Running simulations on the TACC Stampede2 - chunshen1987/iEBE-MUSIC GitHub Wiki

This page explains the setup of the Stampede2 Cluster at the Taxes Advanced Computing Center (TACC).

First time set up (only need to do once)

Log in to the Stampede2 using ssh [UserName]@stampede2.tacc.utexas.edu (The login node could be different for different users).

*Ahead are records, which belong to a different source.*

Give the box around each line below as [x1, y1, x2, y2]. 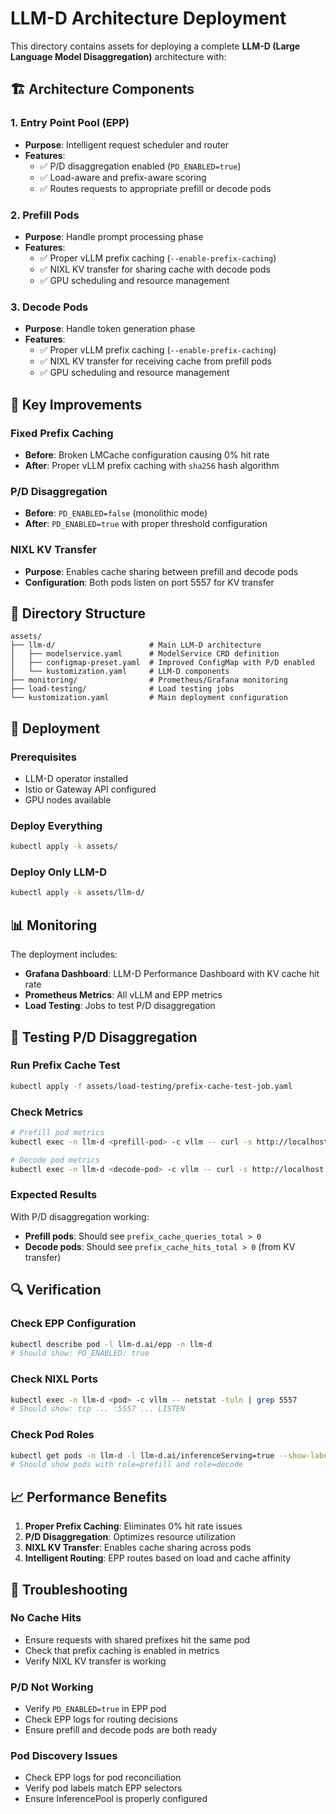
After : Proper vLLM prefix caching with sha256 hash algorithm [24, 459, 280, 471]
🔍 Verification [10, 1282, 102, 1299]
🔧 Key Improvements [10, 396, 143, 413]
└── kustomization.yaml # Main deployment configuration [10, 693, 288, 703]
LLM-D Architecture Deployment [10, 7, 287, 30]
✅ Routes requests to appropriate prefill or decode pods [39, 182, 272, 194]
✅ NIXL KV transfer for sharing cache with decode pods [39, 263, 271, 275]
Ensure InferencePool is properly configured [24, 1793, 208, 1805]
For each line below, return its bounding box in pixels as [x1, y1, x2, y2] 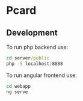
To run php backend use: [6, 43, 69, 50]
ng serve [6, 88, 28, 95]
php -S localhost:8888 [6, 61, 63, 67]
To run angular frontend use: [6, 72, 77, 79]
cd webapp [6, 83, 31, 89]
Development [6, 28, 58, 38]
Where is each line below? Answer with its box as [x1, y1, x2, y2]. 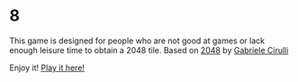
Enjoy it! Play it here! [9, 62, 86, 73]
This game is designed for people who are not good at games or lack [9, 35, 266, 46]
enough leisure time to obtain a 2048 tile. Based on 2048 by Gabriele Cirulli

Once you log in to the Stampede2, you can request an interactive node by

idev

Then you can load the essential modules

module load tacc-singularity
  • Download the singularity image of the iEBE-MUSIC framework,
mkdir -p $WORK/singularity_repos/
cd $WORK/singularity_repos/
singularity pull docker://chunshen1987/iebe-music:dev
  • Download the iEBE-MUSIC framework code under your work directory,
cd $WORK
git clone https://github.com/chunshen1987/iEBE-MUSIC -b dev

After you finish these steps, you can exit the computing node by typing exit and return to the login node for the job submissions described below.

Running Simulations

To generate and run a batch of simulations, you need to start from your work directory,

cd $WORK/iEBE-MUSIC/
./generate_singularity_jobs.py -w $SCRATCH/[runDirectory] -c stampede2 --node_type SKX -n 24 -n_hydro 1 -n_th 4 -par [parameterFile.py] -singularity $WORK/singularity_repos/iebe-music_dev.sif -b [bayesParamFile]

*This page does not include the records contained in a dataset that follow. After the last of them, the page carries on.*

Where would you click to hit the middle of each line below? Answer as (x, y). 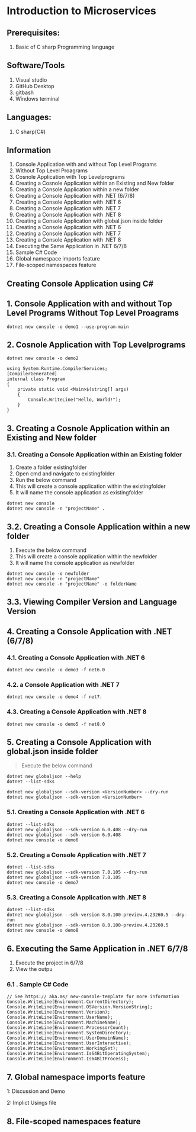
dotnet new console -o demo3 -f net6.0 (56, 670)
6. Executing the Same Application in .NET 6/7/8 (97, 948)
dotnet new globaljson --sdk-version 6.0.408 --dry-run (77, 829)
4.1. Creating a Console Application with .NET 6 (76, 657)
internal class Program (36, 379)
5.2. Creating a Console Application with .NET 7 (77, 855)
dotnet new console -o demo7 (43, 883)
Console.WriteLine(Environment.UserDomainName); (68, 1038)
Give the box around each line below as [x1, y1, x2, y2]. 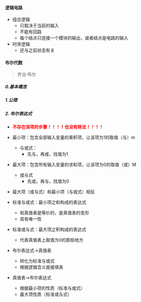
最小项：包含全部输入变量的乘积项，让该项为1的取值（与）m [12, 134, 135, 140]
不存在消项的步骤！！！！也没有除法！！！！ [12, 124, 104, 130]
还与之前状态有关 [19, 47, 55, 53]
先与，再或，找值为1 [27, 151, 68, 157]
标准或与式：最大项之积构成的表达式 [12, 226, 87, 232]
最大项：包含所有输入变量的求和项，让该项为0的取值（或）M [12, 162, 137, 168]
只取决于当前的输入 [19, 23, 59, 29]
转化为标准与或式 [19, 258, 55, 264]
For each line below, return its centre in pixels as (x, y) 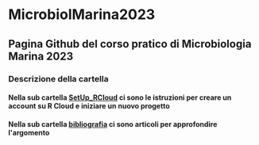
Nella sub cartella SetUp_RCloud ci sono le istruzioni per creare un (120, 97)
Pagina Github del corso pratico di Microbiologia (130, 44)
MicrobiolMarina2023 (82, 15)
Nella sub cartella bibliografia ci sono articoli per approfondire (113, 124)
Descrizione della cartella (58, 78)
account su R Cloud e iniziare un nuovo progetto (89, 106)
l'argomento (29, 132)
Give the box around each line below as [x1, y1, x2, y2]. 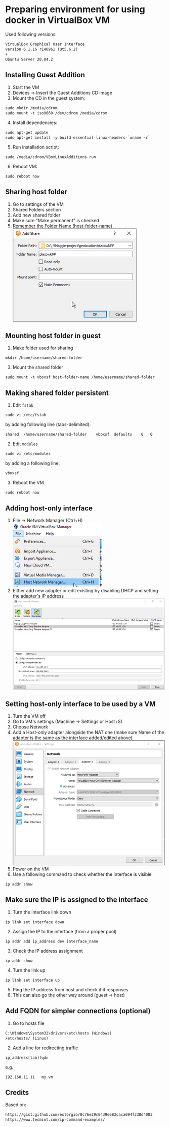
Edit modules [12, 441, 38, 447]
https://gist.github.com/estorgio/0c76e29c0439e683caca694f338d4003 [5, 1112, 153, 1117]
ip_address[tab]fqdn [5, 1055, 49, 1060]
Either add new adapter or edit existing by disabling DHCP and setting [12, 588, 158, 593]
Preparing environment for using [5, 4, 146, 15]
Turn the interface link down [12, 909, 72, 915]
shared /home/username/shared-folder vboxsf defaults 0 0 [5, 432, 153, 437]
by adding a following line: [5, 460, 60, 466]

Here [runDirectory] needs to be replaced with the information collision system. The file [parameterFile.py] needs to be replaced by the actual parameter file. You can find example parameter files in the config/ folder. All the model parameters are listed in the config/parameters_dict_master.py file. The training parameters for the Bayesian emulator can be specified using the -b option with a parameter file [bayesParamFile]. Please note that you must provide the absolute path for the [bayesParamFile].

The option -n specifies the number of jobs to run. On Stampede2, we recommend setting the number of hydro events to simulation per job -n_hydro to 1 so that we can set the shortest walltime for each batch of jobs. With -n_hydro 1, the option -n effectively sets the number of total events one wants to simulate in the batch.

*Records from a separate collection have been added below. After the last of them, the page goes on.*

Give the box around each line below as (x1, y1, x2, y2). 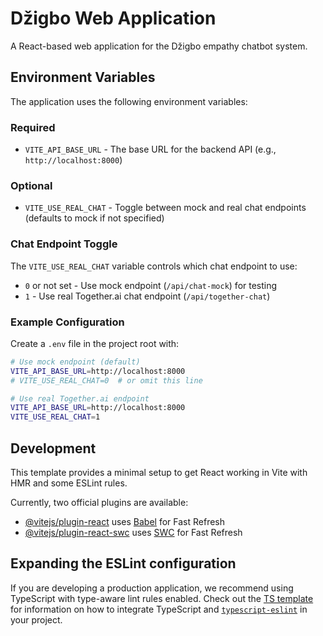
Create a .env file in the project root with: (10, 337, 180, 349)
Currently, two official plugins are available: (10, 497, 189, 508)
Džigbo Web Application (10, 7, 217, 30)
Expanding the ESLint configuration (10, 555, 237, 572)
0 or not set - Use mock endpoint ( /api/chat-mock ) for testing (24, 279, 278, 291)
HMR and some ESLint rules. (10, 477, 128, 489)
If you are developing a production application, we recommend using (10, 582, 294, 594)
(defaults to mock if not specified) (24, 212, 165, 224)
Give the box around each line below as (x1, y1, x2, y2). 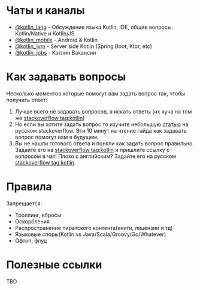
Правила (6, 180, 52, 194)
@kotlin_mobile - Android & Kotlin (14, 36, 98, 43)
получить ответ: (6, 96, 47, 103)
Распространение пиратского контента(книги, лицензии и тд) (14, 224, 173, 231)
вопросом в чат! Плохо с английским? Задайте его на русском (14, 153, 177, 160)
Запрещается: (6, 199, 43, 207)
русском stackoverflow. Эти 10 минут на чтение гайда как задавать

On Stampede2, the option --node_type has the available options, SKX, KNL, and ICX on Stampede2. When using KNL nodes, we recommend setting the number of openMP threads -n_th 16. For SKX and ICX nodes, -n_th 4.

If you set the singularity image with a different name, you need to replace the iebe-music_dev.sif with your customized name.

The full help message can be viewed by ./generate_singularity_jobs.py -h,

usage: generate_singularity_jobs.py [-h] [-w] [-c] [--node_type] [-n]
                                    [-n_hydro] [-n_th] [-par] [-singularity]
                                    [-exe] [-b] [-seed]

⚛ Welcome to iEBE-MUSIC package

  -h, --help            show this help message and exit
  -w , --working_folder_name 
                        working folder path (default: playground)
  -c , --cluster_name   name of the cluster (default: local)
  --node_type           name of the queue (work on stampede2) (default: SKX)
  -n , --n_jobs         number of jobs (default: 1)
  -n_hydro , --n_hydro_per_job 
                        number of hydro events per job to run (default: 1)
  -n_th , --n_threads   number of threads used for each job (default: 1)
  -par , --par_dict     user-defined parameter dictionary file (default:
                        parameters_dict_user.py)
  -singularity , --singularity 
                        path of the singularity image (default: iebe-
                        music_latest.sif)
  -exe , --executeScript 
                        job running script (default:
                        Cluster_supports/WSUgrid/run_singularity.sh)
  -b , --bayes_file     parameters from bayesian analysis (default: )
  -seed , --random_seed Random Seed (-1: according to system time) (default: -1)

After running this script, the working directory $SCRATCH/[runDirectory] will be created. You can then submit the job by

cd $SCRATCH/[runDirectory]
sbatch submit_MPI_jobs.script

Make sure you are on the login node to submit jobs. If you are on a computing node (such as running idev), you will get an error message from the system when you try to submit a computing job. In this case, you would need to exit the computing node and go back to the login node and submit the job from there.

While the jobs are running, you can type squeue -u $USER to check the progress.

After the simulations finish, the final results will be automatically copied from the $SCRATCH/[runDirectory] to $WORK/RESULTS/[runDirectory].